Car la décision prise par Émile Cioran – il s’agit bien de lui ! – en 1947, dans un village près de Dieppe, au bord de la mer (la Manche) lorsqu’il essayait de traduire Mallarmé en roumain, fut définitive :
d’un coup, j’ai pris conscience que cette affaire-là [de traduire Mallarmé en roumain] n’avait aucun sens, que, plus jamais, je ne retournerais en Roumanie, que le roumain ne me servirait plus à rien… En une heure, ça a été fini. Ce fut une réaction violente.
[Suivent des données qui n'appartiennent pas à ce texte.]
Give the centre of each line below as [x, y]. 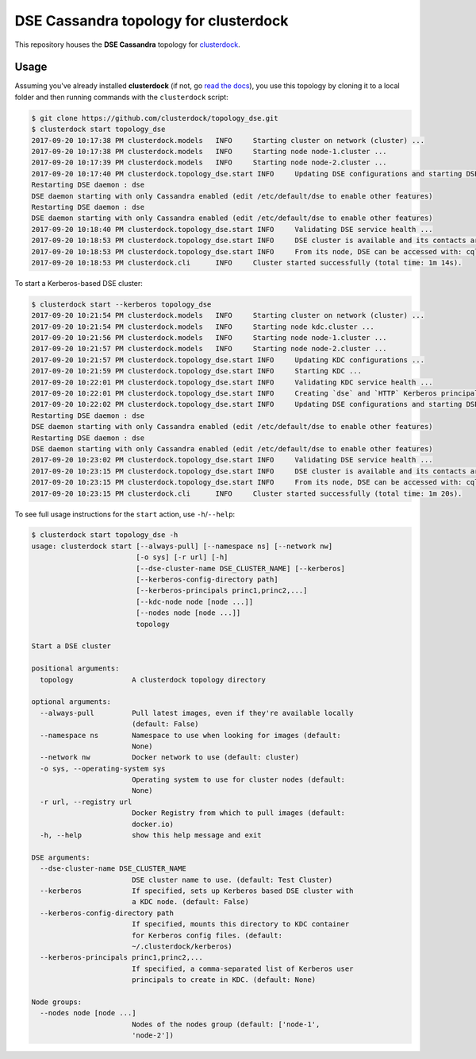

J’ai rompu d’un coup avec tout : avec ma langue, avec mon passé, avec tout.
Et Cioran a commencé à écrire en français Précis de Composition…. Il l’a réécrit trois fois :
Ce fut pour moi une expérience terrible… Dans des moments de désespoir, alors que j’écrivais et récrivait en français, je me disais : « Ce n’est décidément pas une langue faite pour moi. »
La langue française est devenue pour Cioran une “camisole de force”, une “langue thérapeutique”
Mais les efforts et leurs résultats, depuis Coasta Boacii de son village natal, Rãsinari, au sud-ouest de la Transylvanie où des garçons « allaient frotter l’école avec du lard pour que les chiens la mangent » jusqu’au Jardin du Luxembourg, à Paris, sont révélateurs et même étonnants.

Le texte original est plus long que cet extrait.